Stored items >>

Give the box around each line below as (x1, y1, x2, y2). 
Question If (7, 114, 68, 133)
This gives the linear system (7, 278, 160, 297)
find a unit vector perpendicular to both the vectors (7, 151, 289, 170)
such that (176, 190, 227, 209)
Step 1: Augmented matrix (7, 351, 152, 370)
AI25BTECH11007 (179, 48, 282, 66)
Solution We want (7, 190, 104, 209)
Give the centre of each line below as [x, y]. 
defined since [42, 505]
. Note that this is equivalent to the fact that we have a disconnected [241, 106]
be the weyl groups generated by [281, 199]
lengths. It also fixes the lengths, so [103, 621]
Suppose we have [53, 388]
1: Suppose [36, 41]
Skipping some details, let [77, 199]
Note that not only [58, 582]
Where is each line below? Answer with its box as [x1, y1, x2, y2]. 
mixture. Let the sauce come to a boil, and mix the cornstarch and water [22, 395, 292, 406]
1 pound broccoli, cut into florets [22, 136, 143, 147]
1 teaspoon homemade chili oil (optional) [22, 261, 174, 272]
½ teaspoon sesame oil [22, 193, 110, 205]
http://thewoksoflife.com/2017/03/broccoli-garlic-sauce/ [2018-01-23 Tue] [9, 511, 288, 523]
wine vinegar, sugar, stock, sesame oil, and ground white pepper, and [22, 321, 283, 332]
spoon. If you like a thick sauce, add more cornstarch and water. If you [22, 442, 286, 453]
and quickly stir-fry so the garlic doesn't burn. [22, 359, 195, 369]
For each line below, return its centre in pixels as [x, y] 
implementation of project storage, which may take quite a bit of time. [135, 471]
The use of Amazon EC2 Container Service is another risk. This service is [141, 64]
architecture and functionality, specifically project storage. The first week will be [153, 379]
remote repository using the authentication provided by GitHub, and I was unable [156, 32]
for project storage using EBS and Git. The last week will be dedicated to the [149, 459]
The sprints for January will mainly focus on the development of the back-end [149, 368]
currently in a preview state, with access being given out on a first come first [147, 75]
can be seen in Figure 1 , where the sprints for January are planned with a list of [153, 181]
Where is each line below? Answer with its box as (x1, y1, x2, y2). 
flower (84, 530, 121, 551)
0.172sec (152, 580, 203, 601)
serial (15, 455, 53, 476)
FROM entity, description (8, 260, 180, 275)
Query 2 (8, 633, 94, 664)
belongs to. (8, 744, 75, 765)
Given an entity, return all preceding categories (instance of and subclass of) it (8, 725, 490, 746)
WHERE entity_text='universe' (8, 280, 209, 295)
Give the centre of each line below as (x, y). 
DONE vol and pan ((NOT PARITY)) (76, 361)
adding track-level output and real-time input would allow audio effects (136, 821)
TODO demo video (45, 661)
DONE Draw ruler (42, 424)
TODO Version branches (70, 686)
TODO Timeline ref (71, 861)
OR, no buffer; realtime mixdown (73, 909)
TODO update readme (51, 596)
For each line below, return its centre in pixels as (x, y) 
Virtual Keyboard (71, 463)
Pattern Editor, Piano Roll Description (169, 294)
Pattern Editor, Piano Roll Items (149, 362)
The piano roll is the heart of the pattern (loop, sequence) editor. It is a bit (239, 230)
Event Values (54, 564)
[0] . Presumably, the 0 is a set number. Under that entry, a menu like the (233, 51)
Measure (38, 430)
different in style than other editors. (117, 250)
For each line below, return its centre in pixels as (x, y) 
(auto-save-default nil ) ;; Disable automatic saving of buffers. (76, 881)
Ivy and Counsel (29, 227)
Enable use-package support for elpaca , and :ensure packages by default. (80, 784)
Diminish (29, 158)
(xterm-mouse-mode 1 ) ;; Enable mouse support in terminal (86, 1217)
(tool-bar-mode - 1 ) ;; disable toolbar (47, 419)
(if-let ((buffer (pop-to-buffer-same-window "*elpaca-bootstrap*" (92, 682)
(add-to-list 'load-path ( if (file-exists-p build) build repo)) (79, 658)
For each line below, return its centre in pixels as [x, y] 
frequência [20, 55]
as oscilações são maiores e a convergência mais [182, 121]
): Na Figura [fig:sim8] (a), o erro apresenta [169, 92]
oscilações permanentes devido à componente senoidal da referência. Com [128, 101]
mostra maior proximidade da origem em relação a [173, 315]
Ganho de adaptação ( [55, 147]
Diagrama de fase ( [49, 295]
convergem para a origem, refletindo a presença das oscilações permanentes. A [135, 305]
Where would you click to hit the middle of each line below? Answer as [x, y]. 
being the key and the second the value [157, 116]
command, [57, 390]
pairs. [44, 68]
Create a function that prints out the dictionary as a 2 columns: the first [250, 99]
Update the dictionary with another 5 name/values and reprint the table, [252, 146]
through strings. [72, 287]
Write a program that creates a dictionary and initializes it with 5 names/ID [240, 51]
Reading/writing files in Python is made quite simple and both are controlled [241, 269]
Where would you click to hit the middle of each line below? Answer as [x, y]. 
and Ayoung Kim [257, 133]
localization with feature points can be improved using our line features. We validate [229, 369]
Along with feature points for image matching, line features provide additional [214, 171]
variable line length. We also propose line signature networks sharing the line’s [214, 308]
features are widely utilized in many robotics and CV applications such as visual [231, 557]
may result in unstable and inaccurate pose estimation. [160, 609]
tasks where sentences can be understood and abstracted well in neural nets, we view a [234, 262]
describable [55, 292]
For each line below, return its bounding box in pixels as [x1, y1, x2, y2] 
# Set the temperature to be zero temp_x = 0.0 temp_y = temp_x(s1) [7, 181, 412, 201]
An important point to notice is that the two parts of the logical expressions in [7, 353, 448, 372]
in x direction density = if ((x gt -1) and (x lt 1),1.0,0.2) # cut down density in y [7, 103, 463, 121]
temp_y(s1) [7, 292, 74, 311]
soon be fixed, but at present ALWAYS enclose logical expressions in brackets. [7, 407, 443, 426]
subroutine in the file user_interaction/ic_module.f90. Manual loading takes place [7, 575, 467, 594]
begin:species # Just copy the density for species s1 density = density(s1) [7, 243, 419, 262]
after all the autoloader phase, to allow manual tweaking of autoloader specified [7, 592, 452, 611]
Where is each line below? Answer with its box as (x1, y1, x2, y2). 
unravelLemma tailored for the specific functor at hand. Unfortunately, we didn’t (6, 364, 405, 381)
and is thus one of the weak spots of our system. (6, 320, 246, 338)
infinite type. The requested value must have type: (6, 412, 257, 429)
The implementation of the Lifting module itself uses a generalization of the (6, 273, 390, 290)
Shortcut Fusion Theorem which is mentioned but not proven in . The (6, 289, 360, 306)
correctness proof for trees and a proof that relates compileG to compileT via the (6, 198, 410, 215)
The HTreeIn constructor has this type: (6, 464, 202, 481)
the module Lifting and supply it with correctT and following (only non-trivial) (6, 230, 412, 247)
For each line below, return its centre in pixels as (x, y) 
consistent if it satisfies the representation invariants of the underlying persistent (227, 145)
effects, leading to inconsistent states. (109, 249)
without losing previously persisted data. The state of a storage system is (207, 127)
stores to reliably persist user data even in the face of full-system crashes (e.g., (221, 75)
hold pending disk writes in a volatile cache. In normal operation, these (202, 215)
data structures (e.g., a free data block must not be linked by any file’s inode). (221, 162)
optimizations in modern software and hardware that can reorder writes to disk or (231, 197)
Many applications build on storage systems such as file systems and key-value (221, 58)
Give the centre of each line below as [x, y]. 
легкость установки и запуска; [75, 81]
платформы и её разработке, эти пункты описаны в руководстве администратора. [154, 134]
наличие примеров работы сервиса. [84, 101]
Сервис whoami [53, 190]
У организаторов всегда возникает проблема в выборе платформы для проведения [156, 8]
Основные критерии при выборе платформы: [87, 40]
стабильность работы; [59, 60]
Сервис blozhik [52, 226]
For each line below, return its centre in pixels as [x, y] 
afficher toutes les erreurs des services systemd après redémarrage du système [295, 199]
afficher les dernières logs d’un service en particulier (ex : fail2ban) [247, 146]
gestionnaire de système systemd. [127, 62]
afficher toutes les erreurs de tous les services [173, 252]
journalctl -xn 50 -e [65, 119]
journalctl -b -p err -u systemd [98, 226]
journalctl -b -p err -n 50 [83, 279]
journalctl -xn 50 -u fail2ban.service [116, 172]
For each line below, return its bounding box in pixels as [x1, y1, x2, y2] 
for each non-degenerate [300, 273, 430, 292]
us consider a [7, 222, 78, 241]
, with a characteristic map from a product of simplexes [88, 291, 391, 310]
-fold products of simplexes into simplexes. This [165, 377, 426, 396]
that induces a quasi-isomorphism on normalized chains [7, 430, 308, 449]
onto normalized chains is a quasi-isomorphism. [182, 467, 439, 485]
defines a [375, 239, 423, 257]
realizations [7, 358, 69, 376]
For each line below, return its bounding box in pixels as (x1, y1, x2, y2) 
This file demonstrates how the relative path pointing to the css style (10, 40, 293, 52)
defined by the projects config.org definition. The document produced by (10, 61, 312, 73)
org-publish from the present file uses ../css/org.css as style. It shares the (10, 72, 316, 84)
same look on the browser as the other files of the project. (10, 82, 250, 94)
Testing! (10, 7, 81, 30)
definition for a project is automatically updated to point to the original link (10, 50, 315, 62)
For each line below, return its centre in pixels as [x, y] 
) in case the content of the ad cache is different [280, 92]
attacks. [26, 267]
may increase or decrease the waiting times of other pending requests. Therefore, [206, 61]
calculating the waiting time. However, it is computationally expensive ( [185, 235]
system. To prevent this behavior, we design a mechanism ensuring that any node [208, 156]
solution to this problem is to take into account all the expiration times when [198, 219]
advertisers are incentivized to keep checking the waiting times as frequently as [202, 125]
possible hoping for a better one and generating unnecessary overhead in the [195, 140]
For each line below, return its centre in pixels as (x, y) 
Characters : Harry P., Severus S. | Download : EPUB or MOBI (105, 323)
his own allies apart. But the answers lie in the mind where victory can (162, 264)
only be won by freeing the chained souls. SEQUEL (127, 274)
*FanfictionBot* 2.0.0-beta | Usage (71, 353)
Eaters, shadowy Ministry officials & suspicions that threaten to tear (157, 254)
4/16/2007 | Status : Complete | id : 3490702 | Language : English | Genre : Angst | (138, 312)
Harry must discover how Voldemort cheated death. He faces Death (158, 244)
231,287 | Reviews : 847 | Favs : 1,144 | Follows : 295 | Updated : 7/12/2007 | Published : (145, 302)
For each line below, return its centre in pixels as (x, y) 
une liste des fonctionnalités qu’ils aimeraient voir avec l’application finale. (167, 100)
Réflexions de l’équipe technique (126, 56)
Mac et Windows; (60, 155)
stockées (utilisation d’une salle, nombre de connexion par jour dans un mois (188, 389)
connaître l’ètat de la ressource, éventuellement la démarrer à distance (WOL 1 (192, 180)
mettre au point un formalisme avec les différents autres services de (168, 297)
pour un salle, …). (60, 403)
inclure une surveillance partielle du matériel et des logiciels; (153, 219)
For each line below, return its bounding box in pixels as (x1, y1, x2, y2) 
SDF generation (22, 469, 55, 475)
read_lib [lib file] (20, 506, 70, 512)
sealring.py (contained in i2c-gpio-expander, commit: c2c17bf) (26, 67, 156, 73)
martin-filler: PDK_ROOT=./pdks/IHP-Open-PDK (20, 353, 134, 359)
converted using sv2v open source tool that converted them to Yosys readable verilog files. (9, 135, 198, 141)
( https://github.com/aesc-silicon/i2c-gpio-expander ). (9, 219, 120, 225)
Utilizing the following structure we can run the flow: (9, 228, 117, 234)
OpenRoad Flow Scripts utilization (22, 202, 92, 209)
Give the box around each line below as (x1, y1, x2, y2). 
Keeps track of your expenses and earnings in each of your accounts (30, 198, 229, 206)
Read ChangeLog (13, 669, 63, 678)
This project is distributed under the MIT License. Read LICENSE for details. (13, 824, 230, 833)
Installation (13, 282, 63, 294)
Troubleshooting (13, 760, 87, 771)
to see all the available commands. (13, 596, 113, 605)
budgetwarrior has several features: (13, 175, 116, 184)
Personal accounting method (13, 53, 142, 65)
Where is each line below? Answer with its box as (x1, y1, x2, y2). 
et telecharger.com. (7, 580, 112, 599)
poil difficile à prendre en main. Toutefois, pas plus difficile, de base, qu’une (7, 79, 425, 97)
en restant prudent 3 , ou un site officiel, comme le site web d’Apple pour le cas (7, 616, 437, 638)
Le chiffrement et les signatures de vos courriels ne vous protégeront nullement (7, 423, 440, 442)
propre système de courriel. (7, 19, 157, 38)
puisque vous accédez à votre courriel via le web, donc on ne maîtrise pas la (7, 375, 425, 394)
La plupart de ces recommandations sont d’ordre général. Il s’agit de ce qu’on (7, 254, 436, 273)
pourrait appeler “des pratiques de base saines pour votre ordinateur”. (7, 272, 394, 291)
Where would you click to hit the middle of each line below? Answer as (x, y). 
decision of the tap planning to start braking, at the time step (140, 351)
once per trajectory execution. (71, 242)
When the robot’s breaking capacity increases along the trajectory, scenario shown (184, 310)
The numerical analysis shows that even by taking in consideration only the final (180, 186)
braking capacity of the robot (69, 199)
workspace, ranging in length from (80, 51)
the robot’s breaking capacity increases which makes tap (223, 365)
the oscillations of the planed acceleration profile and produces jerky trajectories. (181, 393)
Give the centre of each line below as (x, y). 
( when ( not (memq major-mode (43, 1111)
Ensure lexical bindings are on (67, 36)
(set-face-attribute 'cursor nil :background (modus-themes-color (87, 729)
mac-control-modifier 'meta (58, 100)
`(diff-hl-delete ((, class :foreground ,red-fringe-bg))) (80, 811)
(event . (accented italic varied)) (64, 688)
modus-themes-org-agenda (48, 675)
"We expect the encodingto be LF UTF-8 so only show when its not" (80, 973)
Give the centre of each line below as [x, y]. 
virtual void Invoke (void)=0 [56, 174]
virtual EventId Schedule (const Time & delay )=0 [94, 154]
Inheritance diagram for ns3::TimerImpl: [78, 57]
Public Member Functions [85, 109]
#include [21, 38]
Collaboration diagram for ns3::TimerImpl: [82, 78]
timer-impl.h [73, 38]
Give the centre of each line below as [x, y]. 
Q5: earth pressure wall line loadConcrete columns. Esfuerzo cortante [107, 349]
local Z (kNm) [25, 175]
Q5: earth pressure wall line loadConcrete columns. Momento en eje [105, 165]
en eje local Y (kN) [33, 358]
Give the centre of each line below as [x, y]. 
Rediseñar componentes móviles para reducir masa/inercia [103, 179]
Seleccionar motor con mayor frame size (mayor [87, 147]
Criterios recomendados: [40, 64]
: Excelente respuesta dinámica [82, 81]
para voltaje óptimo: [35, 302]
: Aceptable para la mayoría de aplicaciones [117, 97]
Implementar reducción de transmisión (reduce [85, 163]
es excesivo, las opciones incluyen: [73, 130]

How to complete this task >>
If a line in the records above includes the string "different", copy it.

Task answer >>
different in style than other editors. (117, 250)
) in case the content of the ad cache is different [280, 92]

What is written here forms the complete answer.